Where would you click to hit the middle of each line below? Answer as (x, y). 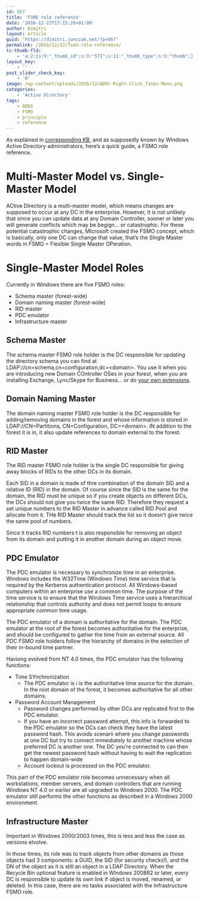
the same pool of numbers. (39, 521)
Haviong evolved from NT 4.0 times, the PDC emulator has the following (95, 659)
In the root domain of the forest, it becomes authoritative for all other (108, 690)
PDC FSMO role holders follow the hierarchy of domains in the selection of (98, 641)
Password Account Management (55, 702)
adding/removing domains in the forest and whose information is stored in (97, 419)
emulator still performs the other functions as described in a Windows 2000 (99, 796)
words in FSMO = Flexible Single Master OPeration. (69, 244)
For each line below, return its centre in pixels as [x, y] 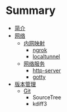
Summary [30, 11]
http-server [46, 70]
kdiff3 [40, 104]
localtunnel [46, 56]
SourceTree [47, 97]
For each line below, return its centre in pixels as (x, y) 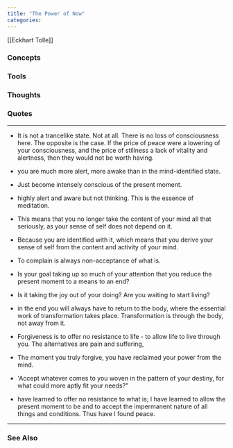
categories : (24, 20)
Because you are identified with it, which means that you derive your (115, 240)
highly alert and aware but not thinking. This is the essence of (105, 198)
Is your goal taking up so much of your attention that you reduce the (114, 274)
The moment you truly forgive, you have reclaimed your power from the (119, 357)
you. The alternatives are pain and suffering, (80, 344)
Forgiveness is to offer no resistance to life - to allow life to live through (119, 336)
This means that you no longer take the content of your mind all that (114, 219)
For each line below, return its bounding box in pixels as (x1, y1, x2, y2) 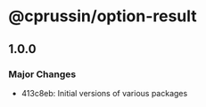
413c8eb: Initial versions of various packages (21, 88, 188, 98)
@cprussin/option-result (8, 6, 197, 27)
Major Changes (8, 68, 77, 80)

## [ACTIVITY]
When you reach the line holding "the same pool of numbers. (39, 521)" in the listing above, begin retyping exactly, and stop once the line holding "http-server [46, 70]" is done; pictures stay out.

## [RESPONSE FOR THIS EXERCISE]
the same pool of numbers. (39, 521)
Haviong evolved from NT 4.0 times, the PDC emulator has the following (95, 659)
In the root domain of the forest, it becomes authoritative for all other (108, 690)
PDC FSMO role holders follow the hierarchy of domains in the selection of (98, 641)
Password Account Management (55, 702)
adding/removing domains in the forest and whose information is stored in (97, 419)
emulator still performs the other functions as described in a Windows 2000 (99, 796)
words in FSMO = Flexible Single Master OPeration. (69, 244)
For each line below, return its centre in pixels as [x, y] 
Summary [30, 11]
http-server [46, 70]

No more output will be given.